I've been originally confused by algorithms in this model, too - sometimes the "real number" of operations would be an order of magnitude more than the number of block accesses, but we just don't even count them? How does that make sense?

Turns out this actually models real hardware surprisingly well - it's often faster to simply recompute and do extra computation in order to minimize memory accesses. It's used a lot in databases. Although I can't find the exact wording "External memory model", the FlashAttention paper uses the wording "IO/Aware" and analyzes block transfers like this on the GPU, so... yeah.

So going 'higher up' in the abstraction stack doesn't necessarily sacrifice practicality either; in fact, it can sometimes help.

Sure, we can view the intuition as chaining together layers of abstraction, I get that view. But each layer functions perfectly logically, independently of the others. It's just like good decoupled software practice.

> you have to go outside standard big-O and incorporate practical considerations, which isn't done anywhere else as a matter of course.

Hopefully I've explained it better. Different models of computation are a fundamental part of theoretical computer science, since of course, as you've pointed out, you have to be very careful about defining operations. At the same time, part of the great part about CS (and math in general) is, that you can specify, "Assuming these conditions, what can I logically derive?" and that's just done everywhere.

SilasX · 2025-02-15T17:02:57 1739638977

>Hashtable analyses don't care how you get the hash function - it can take exactly 72 hours to arrive, but as long as the oracle satisifes some probability distribution guarantee, it's good. That is an O(1) operation, a single hash.

The problem is that, as n goes to infinity, you're not using the same hash function -- you can't. So even if you can assumed that one hash function has constant time, the later ones you need as you scale up wouldn't be.

And I don't know why you think you need to bring up probability distribution properties -- I made clear by now that the above points apply even to the mythic perfect hash function.

>Hopefully I've explained it better. Different models of computation are a fundamental part of theoretical computer science, since of course,

And it's fine to use different models! It's not fine to silently switch between them in an ad hoc way, which is what's necessary to make the exceptions that get you O(1) lookup for hashtables. I have never seen anyone expect the relevant caveats when quizzing coders for the correct answer on that question. That makes this part of computer science more like memorization or stamp collecting than a genuine mathematical model from which you consistently derive answers.

Aunche · 2025-02-10T23:59:35 1739231975

To be fair, in tree tables, we also assume that comparison is a constant time operation as well when it also necessarily needs to be O(log(n)) for an arbitrary sized table, making it an O(log(n)^2) data structure by this standard.

meribold · 2025-02-11T12:53:20 1739278400

You don't need to compare the whole key most of the time.
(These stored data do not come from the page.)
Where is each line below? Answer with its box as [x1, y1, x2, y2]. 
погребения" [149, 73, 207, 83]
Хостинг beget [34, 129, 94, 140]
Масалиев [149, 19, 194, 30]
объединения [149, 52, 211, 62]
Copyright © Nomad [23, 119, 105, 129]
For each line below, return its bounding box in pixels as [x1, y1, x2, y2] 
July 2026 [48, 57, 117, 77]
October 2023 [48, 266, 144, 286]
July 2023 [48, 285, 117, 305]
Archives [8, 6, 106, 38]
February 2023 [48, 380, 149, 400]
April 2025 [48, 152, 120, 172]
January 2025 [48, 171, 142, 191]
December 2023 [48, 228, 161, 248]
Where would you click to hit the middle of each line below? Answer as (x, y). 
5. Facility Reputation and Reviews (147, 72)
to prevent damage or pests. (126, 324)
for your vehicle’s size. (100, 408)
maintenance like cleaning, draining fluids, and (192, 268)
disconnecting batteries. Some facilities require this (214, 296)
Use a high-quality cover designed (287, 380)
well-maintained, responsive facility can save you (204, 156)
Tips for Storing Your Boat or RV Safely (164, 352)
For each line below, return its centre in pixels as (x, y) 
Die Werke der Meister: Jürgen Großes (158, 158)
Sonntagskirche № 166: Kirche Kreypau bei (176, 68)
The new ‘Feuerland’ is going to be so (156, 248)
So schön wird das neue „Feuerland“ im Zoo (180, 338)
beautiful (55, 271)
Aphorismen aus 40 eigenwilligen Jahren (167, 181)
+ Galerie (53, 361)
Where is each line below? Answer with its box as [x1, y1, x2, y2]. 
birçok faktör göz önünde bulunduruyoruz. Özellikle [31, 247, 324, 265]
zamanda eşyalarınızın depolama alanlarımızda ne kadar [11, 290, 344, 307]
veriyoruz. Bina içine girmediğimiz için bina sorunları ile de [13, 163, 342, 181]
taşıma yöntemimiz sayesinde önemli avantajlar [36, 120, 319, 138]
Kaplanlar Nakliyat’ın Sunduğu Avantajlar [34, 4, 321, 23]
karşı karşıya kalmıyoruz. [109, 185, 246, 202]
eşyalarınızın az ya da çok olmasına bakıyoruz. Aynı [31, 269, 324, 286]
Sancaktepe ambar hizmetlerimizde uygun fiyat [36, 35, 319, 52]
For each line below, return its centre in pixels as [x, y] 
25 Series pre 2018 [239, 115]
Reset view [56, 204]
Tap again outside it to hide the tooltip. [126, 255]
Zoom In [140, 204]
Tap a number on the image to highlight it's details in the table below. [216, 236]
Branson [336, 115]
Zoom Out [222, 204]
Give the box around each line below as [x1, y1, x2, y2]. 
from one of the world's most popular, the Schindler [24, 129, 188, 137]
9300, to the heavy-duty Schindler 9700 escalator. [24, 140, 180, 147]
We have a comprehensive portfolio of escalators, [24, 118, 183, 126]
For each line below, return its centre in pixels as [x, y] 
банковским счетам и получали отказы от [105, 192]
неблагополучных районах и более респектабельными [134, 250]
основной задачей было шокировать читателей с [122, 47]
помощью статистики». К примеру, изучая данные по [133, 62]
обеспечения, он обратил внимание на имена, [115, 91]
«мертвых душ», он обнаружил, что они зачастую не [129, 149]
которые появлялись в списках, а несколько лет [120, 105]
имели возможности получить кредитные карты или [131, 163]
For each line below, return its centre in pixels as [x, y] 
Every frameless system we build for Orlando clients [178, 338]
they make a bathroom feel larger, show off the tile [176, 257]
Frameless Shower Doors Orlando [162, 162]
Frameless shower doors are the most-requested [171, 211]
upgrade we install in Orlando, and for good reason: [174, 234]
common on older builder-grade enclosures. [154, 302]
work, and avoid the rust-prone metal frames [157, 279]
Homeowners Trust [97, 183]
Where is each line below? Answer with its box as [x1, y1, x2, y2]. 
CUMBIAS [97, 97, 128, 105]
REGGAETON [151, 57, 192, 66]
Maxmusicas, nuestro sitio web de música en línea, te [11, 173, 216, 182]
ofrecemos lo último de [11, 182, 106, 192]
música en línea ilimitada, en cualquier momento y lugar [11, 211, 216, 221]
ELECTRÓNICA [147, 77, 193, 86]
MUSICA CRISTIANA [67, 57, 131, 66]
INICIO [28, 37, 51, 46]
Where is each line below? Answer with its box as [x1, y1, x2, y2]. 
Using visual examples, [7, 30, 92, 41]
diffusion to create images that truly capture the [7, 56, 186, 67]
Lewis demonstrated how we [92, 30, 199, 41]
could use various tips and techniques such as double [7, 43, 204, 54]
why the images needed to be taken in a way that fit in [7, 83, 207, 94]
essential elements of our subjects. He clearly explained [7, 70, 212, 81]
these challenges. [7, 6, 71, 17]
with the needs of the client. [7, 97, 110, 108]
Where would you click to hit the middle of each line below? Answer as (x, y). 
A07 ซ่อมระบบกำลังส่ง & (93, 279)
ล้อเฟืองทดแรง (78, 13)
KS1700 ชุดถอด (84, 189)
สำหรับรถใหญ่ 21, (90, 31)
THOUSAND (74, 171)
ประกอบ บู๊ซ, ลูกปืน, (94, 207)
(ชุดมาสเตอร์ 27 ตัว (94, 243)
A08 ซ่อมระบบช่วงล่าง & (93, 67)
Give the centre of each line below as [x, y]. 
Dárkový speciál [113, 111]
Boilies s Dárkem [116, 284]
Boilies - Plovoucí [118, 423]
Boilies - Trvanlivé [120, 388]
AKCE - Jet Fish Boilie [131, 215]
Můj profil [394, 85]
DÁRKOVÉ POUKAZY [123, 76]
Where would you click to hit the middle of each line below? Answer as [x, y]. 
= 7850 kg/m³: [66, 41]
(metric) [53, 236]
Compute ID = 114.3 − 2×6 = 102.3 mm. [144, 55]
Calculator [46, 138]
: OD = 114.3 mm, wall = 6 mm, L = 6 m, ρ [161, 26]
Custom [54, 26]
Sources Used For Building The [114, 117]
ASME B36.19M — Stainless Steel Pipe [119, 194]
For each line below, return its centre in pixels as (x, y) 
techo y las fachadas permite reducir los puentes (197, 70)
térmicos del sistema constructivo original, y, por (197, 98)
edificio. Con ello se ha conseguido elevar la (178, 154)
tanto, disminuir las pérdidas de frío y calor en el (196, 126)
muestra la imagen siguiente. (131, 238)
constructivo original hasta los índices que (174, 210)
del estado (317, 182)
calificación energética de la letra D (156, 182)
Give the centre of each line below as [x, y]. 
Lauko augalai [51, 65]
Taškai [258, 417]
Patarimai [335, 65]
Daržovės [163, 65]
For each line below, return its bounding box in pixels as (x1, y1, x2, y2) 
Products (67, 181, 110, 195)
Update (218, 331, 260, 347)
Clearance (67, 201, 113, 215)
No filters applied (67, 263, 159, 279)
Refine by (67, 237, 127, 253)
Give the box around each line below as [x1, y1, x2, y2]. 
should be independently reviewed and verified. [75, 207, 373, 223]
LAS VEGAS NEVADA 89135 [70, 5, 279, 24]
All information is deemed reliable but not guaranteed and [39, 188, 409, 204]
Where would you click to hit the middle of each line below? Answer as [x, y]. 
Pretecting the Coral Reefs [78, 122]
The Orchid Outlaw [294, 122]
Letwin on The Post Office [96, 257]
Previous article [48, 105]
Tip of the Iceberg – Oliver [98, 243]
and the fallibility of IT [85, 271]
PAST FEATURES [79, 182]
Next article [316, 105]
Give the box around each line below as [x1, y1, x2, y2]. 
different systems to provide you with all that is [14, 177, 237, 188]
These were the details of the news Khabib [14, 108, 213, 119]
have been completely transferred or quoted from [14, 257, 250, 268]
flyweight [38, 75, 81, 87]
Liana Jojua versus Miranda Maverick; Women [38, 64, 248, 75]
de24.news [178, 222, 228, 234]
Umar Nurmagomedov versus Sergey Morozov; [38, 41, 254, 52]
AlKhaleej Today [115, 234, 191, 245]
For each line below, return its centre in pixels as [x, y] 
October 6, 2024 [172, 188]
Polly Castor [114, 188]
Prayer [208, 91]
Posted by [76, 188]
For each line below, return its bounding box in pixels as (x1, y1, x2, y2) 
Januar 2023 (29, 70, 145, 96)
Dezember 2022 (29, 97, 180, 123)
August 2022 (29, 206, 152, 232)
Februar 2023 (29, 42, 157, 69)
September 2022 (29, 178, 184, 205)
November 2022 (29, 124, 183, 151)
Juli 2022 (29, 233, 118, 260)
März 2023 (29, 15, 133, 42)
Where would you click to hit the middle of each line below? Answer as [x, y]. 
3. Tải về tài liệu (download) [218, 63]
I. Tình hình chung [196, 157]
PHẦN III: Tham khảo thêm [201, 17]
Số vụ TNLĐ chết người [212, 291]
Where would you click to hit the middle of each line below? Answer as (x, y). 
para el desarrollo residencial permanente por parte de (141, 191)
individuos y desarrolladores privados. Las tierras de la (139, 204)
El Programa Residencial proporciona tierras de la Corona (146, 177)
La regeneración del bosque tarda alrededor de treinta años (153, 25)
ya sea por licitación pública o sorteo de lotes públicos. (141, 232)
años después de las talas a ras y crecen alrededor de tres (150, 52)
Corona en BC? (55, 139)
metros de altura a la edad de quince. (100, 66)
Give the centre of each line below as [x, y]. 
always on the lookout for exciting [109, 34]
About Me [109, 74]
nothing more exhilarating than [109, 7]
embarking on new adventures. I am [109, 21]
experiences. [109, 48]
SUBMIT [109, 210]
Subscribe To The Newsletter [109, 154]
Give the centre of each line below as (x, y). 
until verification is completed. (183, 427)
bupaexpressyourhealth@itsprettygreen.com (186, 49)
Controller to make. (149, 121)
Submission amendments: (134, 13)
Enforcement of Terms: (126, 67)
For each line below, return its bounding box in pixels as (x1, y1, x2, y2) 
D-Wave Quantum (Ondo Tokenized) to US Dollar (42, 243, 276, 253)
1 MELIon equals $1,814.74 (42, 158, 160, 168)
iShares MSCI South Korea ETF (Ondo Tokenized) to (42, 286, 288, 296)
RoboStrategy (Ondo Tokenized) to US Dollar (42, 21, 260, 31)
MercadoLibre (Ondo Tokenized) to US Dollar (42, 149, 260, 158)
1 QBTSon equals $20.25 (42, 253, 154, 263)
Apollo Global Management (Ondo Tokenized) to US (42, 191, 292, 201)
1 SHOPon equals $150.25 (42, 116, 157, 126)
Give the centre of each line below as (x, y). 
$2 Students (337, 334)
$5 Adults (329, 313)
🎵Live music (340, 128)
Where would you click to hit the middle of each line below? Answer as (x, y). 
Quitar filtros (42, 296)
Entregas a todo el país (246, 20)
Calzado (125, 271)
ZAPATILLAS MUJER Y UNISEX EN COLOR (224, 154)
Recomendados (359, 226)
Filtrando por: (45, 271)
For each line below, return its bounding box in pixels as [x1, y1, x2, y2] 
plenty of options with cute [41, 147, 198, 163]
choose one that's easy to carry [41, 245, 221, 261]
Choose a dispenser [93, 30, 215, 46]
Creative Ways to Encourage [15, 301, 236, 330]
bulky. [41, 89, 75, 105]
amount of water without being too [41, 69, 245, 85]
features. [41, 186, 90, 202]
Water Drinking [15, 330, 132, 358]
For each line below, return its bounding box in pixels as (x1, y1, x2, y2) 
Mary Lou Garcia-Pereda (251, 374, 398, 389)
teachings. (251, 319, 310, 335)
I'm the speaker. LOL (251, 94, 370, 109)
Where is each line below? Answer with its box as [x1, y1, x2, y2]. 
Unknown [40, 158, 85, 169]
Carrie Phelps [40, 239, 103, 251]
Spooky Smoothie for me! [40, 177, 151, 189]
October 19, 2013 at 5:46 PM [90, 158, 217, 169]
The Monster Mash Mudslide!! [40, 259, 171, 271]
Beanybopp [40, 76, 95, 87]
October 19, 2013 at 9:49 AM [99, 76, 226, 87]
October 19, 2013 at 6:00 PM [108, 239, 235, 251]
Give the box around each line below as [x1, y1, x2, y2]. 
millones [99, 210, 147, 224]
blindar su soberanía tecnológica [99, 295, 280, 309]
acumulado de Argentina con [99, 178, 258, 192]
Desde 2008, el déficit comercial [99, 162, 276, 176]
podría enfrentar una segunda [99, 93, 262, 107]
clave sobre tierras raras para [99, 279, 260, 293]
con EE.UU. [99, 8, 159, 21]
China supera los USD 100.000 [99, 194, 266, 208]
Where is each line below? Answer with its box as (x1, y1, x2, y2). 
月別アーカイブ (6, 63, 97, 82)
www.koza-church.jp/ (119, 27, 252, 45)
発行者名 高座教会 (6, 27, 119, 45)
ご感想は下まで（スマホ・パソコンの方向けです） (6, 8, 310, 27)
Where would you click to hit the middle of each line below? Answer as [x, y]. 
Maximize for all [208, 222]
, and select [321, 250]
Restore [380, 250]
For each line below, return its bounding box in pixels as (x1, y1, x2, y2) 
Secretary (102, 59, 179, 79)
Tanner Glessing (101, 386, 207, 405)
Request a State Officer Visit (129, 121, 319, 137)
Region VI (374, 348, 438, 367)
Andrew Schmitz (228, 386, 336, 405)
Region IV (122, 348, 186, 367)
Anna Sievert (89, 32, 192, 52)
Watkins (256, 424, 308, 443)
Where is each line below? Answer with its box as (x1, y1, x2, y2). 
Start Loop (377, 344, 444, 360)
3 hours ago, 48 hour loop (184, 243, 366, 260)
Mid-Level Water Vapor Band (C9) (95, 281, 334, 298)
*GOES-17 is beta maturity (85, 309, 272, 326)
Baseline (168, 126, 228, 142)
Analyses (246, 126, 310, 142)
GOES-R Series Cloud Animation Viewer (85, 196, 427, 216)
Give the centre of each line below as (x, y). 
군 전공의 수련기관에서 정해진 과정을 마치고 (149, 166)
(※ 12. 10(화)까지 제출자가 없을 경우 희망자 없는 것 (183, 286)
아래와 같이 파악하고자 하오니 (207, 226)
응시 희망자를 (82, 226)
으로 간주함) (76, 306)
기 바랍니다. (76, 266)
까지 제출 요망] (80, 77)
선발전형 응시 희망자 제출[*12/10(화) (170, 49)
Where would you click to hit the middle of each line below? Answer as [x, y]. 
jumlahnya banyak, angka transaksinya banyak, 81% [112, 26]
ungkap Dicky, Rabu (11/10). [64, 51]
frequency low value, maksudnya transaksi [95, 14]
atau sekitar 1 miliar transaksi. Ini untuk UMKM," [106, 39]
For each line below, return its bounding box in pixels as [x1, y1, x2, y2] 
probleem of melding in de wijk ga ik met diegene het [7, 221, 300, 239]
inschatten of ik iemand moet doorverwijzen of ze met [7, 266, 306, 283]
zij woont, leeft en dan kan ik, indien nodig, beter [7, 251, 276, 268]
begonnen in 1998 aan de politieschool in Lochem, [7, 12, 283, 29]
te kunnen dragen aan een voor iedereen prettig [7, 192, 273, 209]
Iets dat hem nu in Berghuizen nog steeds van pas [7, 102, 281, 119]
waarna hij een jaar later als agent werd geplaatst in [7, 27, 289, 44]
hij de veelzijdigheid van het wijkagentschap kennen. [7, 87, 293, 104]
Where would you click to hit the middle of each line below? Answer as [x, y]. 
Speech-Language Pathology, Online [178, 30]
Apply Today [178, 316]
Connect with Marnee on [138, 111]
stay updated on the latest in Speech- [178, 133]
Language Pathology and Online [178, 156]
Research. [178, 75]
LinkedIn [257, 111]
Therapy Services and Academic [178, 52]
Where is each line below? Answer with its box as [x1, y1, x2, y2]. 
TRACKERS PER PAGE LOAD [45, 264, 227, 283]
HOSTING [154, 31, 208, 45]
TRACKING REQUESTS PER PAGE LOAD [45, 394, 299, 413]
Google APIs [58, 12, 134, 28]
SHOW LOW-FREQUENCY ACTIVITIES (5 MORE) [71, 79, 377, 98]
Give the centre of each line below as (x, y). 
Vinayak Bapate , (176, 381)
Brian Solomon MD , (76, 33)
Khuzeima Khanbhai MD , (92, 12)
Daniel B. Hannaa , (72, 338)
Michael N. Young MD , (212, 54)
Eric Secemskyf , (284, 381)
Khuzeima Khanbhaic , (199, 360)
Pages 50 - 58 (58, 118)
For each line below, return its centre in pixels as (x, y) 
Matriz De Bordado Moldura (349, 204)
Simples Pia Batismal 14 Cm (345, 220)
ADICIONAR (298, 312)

I think the amortized cost for a comparison is in O(1).

sltkr · 2025-02-11T14:40:14 1739284814

Not in a balanced tree, since the further down the tree you go, the longer the shared prefix between the search key and node key becomes.

So the complexity becomes something like 1 + 2 + 3 + .. + log n = O(log^2 n).

meribold · 2025-02-11T15:58:55 1739289535

Good point. Perhaps we could store the length of the common prefix from the last time we went left as well as from the last time we went right. The minimum of those two should remain a common prefix with the search key for the rest of the lookup and should therefore be safe to skip during subsequent comparisons.

SilasX · 2025-02-12T17:59:08 1739383148

But that would actually help it because you can store how far down the match is by that point in the tree, and know how few digits you have to actually compare.

anothernewdude · 2025-02-11T03:23:36 1739244216

O(1) lookup is bullshit that ignores the memory hierarchy.